> WORK REQUEST
Only some lines are wanted. Transcribe, exactly, the lines below from the line with "parameter types, but" up to and including the line with "If I know that".

*** INFORMATION SUPPLIED Section Begins ***

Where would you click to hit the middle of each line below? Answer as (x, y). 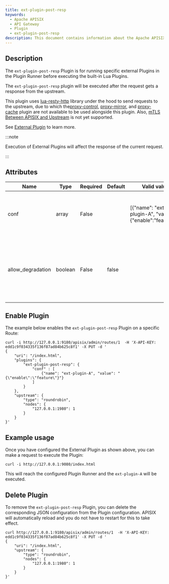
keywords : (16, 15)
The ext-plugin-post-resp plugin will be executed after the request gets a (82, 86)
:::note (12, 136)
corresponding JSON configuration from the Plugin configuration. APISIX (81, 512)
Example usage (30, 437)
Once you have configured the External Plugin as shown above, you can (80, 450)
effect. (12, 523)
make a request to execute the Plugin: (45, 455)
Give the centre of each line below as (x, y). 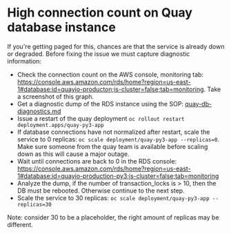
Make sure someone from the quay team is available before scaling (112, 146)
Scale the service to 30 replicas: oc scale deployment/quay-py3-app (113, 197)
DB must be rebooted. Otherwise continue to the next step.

*** INFORMATION SUPPLIED Section Ends ***
*** INFORMATION SUPPLIED Section Begins ***

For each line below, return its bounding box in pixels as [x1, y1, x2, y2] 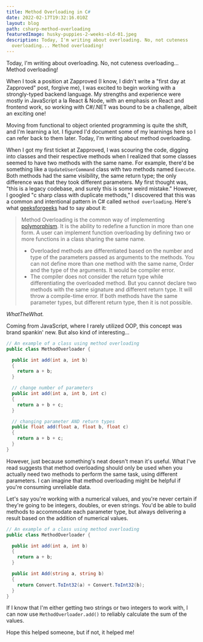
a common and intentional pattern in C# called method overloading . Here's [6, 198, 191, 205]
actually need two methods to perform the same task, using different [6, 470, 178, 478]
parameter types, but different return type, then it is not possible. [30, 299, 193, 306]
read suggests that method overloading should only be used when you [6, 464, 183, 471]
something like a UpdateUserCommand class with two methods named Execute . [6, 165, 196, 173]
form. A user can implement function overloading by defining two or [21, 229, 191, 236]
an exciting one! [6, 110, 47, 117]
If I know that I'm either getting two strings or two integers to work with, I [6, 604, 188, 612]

*** INFORMATION SUPPLIED Section Ends ***
*** INFORMATION SUPPLIED Section Begins ***

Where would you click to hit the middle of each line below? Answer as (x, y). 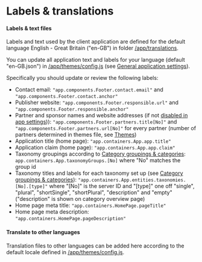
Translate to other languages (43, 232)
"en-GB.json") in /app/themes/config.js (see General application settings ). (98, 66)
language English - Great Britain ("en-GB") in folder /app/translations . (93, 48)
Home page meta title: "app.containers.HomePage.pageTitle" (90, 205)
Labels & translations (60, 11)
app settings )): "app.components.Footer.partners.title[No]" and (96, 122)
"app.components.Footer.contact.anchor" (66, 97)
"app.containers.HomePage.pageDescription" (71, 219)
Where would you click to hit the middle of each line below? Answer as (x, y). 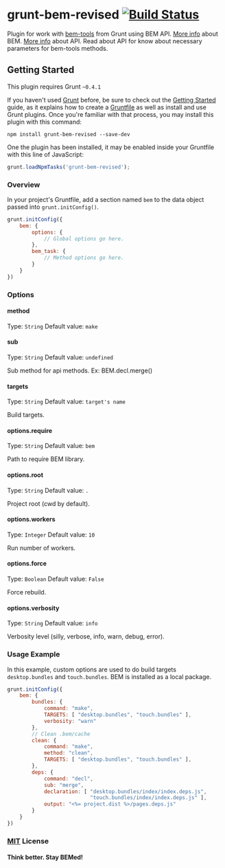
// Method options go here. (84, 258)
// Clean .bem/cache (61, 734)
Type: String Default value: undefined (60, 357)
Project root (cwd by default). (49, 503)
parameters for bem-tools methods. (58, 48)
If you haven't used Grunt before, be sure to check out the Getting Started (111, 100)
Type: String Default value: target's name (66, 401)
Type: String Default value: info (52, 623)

*** INFORMATION SUPPLIED Section Ends ***

> PROBLEM SOLUTION
parameter types, but different return type, then it is not possible. [30, 299, 193, 306]
read suggests that method overloading should only be used when you [6, 464, 183, 471]
something like a UpdateUserCommand class with two methods named Execute . [6, 165, 196, 173]
form. A user can implement function overloading by defining two or [21, 229, 191, 236]
an exciting one! [6, 110, 47, 117]
If I know that I'm either getting two strings or two integers to work with, I [6, 604, 188, 612]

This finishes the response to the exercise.